__WHAT IS REQUIRED__:
Word for word, retype every line of the data.

__RECORD EXTRACTS__:
[Start of Attachment]

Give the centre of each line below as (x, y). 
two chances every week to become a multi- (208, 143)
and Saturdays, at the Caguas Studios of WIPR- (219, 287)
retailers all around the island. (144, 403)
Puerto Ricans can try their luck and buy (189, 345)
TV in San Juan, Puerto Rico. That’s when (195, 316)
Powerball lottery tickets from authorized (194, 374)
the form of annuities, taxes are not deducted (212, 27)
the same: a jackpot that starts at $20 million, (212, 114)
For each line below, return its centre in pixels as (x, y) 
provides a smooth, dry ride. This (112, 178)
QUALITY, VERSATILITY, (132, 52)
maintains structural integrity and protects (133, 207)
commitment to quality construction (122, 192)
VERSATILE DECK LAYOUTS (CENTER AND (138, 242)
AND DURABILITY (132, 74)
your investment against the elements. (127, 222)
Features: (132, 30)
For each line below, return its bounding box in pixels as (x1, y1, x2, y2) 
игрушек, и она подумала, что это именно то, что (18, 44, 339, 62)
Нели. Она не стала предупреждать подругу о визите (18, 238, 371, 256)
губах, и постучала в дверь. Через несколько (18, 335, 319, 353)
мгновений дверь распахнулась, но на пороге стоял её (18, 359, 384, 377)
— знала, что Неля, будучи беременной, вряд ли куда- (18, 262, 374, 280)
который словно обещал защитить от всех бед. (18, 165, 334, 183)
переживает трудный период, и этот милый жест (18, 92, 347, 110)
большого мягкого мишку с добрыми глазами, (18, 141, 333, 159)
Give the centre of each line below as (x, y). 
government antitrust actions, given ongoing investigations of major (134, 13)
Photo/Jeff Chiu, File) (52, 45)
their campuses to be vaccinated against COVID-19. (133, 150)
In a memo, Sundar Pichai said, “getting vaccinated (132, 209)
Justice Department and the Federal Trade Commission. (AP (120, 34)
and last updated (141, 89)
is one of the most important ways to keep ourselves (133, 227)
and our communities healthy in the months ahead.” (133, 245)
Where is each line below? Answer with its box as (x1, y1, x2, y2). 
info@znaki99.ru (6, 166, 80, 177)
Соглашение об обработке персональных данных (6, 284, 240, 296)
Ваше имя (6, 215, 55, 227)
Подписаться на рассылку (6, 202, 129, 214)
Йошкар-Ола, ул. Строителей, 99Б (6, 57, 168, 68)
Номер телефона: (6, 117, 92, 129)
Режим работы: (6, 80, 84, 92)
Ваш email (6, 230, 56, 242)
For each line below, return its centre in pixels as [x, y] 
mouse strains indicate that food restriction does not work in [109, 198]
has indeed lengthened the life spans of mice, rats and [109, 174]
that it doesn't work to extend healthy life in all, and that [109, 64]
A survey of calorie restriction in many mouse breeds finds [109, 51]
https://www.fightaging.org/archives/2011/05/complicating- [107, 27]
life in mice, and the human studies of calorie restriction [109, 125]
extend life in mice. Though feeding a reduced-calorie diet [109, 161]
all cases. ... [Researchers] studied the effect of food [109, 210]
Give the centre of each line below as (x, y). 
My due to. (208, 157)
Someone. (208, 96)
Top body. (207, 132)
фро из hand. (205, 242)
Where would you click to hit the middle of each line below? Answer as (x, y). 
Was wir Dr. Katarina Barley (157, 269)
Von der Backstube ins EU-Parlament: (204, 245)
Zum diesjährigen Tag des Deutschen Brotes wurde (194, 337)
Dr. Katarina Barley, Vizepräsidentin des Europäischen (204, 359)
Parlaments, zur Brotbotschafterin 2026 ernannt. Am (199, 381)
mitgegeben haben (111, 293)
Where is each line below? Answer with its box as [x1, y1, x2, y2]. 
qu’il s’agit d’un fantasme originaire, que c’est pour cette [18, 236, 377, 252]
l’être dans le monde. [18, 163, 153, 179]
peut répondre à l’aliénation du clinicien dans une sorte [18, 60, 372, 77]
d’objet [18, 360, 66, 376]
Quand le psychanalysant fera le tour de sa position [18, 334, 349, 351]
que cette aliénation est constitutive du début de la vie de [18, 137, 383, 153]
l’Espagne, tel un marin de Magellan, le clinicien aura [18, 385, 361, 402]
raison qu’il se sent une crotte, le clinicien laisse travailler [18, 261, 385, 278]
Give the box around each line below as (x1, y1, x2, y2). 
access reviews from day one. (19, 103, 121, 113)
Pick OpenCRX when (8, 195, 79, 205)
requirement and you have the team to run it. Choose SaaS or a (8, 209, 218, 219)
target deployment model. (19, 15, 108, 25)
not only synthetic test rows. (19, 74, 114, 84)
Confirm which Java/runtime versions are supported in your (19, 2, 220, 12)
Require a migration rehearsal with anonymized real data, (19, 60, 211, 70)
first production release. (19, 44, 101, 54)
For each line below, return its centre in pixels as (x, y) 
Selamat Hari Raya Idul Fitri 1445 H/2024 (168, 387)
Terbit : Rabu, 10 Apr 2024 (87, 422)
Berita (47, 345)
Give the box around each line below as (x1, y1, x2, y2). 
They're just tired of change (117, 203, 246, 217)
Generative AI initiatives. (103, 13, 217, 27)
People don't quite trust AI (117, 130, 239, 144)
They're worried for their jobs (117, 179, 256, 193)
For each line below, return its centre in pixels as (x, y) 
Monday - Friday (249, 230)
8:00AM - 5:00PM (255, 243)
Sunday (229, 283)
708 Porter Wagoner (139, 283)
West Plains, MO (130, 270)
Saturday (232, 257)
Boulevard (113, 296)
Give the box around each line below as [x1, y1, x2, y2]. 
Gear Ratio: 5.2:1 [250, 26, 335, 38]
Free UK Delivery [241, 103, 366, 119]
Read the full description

[End of Attachment]

__REPLY__:
Give the centre of each line below as (x, y). 
two chances every week to become a multi- (208, 143)
and Saturdays, at the Caguas Studios of WIPR- (219, 287)
retailers all around the island. (144, 403)
Puerto Ricans can try their luck and buy (189, 345)
TV in San Juan, Puerto Rico. That’s when (195, 316)
Powerball lottery tickets from authorized (194, 374)
the form of annuities, taxes are not deducted (212, 27)
the same: a jackpot that starts at $20 million, (212, 114)
For each line below, return its centre in pixels as (x, y) 
provides a smooth, dry ride. This (112, 178)
QUALITY, VERSATILITY, (132, 52)
maintains structural integrity and protects (133, 207)
commitment to quality construction (122, 192)
VERSATILE DECK LAYOUTS (CENTER AND (138, 242)
AND DURABILITY (132, 74)
your investment against the elements. (127, 222)
Features: (132, 30)
For each line below, return its bounding box in pixels as (x1, y1, x2, y2) 
игрушек, и она подумала, что это именно то, что (18, 44, 339, 62)
Нели. Она не стала предупреждать подругу о визите (18, 238, 371, 256)
губах, и постучала в дверь. Через несколько (18, 335, 319, 353)
мгновений дверь распахнулась, но на пороге стоял её (18, 359, 384, 377)
— знала, что Неля, будучи беременной, вряд ли куда- (18, 262, 374, 280)
который словно обещал защитить от всех бед. (18, 165, 334, 183)
переживает трудный период, и этот милый жест (18, 92, 347, 110)
большого мягкого мишку с добрыми глазами, (18, 141, 333, 159)
Give the centre of each line below as (x, y). 
government antitrust actions, given ongoing investigations of major (134, 13)
Photo/Jeff Chiu, File) (52, 45)
their campuses to be vaccinated against COVID-19. (133, 150)
In a memo, Sundar Pichai said, “getting vaccinated (132, 209)
Justice Department and the Federal Trade Commission. (AP (120, 34)
and last updated (141, 89)
is one of the most important ways to keep ourselves (133, 227)
and our communities healthy in the months ahead.” (133, 245)
Where is each line below? Answer with its box as (x1, y1, x2, y2). 
info@znaki99.ru (6, 166, 80, 177)
Соглашение об обработке персональных данных (6, 284, 240, 296)
Ваше имя (6, 215, 55, 227)
Подписаться на рассылку (6, 202, 129, 214)
Йошкар-Ола, ул. Строителей, 99Б (6, 57, 168, 68)
Номер телефона: (6, 117, 92, 129)
Режим работы: (6, 80, 84, 92)
Ваш email (6, 230, 56, 242)
For each line below, return its centre in pixels as [x, y] 
mouse strains indicate that food restriction does not work in [109, 198]
has indeed lengthened the life spans of mice, rats and [109, 174]
that it doesn't work to extend healthy life in all, and that [109, 64]
A survey of calorie restriction in many mouse breeds finds [109, 51]
https://www.fightaging.org/archives/2011/05/complicating- [107, 27]
life in mice, and the human studies of calorie restriction [109, 125]
extend life in mice. Though feeding a reduced-calorie diet [109, 161]
all cases. ... [Researchers] studied the effect of food [109, 210]
Give the centre of each line below as (x, y). 
My due to. (208, 157)
Someone. (208, 96)
Top body. (207, 132)
фро из hand. (205, 242)
Where would you click to hit the middle of each line below? Answer as (x, y). 
Was wir Dr. Katarina Barley (157, 269)
Von der Backstube ins EU-Parlament: (204, 245)
Zum diesjährigen Tag des Deutschen Brotes wurde (194, 337)
Dr. Katarina Barley, Vizepräsidentin des Europäischen (204, 359)
Parlaments, zur Brotbotschafterin 2026 ernannt. Am (199, 381)
mitgegeben haben (111, 293)
Where is each line below? Answer with its box as [x1, y1, x2, y2]. 
qu’il s’agit d’un fantasme originaire, que c’est pour cette [18, 236, 377, 252]
l’être dans le monde. [18, 163, 153, 179]
peut répondre à l’aliénation du clinicien dans une sorte [18, 60, 372, 77]
d’objet [18, 360, 66, 376]
Quand le psychanalysant fera le tour de sa position [18, 334, 349, 351]
que cette aliénation est constitutive du début de la vie de [18, 137, 383, 153]
l’Espagne, tel un marin de Magellan, le clinicien aura [18, 385, 361, 402]
raison qu’il se sent une crotte, le clinicien laisse travailler [18, 261, 385, 278]
Give the box around each line below as (x1, y1, x2, y2). 
access reviews from day one. (19, 103, 121, 113)
Pick OpenCRX when (8, 195, 79, 205)
requirement and you have the team to run it. Choose SaaS or a (8, 209, 218, 219)
target deployment model. (19, 15, 108, 25)
not only synthetic test rows. (19, 74, 114, 84)
Confirm which Java/runtime versions are supported in your (19, 2, 220, 12)
Require a migration rehearsal with anonymized real data, (19, 60, 211, 70)
first production release. (19, 44, 101, 54)
For each line below, return its centre in pixels as (x, y) 
Selamat Hari Raya Idul Fitri 1445 H/2024 (168, 387)
Terbit : Rabu, 10 Apr 2024 (87, 422)
Berita (47, 345)
Give the box around each line below as (x1, y1, x2, y2). 
They're just tired of change (117, 203, 246, 217)
Generative AI initiatives. (103, 13, 217, 27)
People don't quite trust AI (117, 130, 239, 144)
They're worried for their jobs (117, 179, 256, 193)
For each line below, return its centre in pixels as (x, y) 
Monday - Friday (249, 230)
8:00AM - 5:00PM (255, 243)
Sunday (229, 283)
708 Porter Wagoner (139, 283)
West Plains, MO (130, 270)
Saturday (232, 257)
Boulevard (113, 296)
Give the box around each line below as [x1, y1, x2, y2]. 
Gear Ratio: 5.2:1 [250, 26, 335, 38]
Free UK Delivery [241, 103, 366, 119]
Read the full description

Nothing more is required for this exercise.